## Exercise data
########################################

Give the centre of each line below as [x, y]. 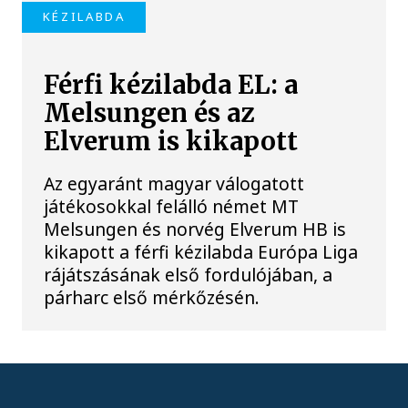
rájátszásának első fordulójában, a [189, 274]
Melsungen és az [149, 113]
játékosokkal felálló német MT [172, 206]
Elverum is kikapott [171, 141]
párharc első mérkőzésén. [152, 297]
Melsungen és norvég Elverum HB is [195, 229]
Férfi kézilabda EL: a [171, 85]
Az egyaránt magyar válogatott [174, 183]

########################################

## What the exercise asks
With the pictures left out, output all the entries exactly.

## Result below
Give the centre of each line below as [x, y]. 
rájátszásának első fordulójában, a [189, 274]
Melsungen és az [149, 113]
játékosokkal felálló német MT [172, 206]
Elverum is kikapott [171, 141]
párharc első mérkőzésén. [152, 297]
Melsungen és norvég Elverum HB is [195, 229]
Férfi kézilabda EL: a [171, 85]
Az egyaránt magyar válogatott [174, 183]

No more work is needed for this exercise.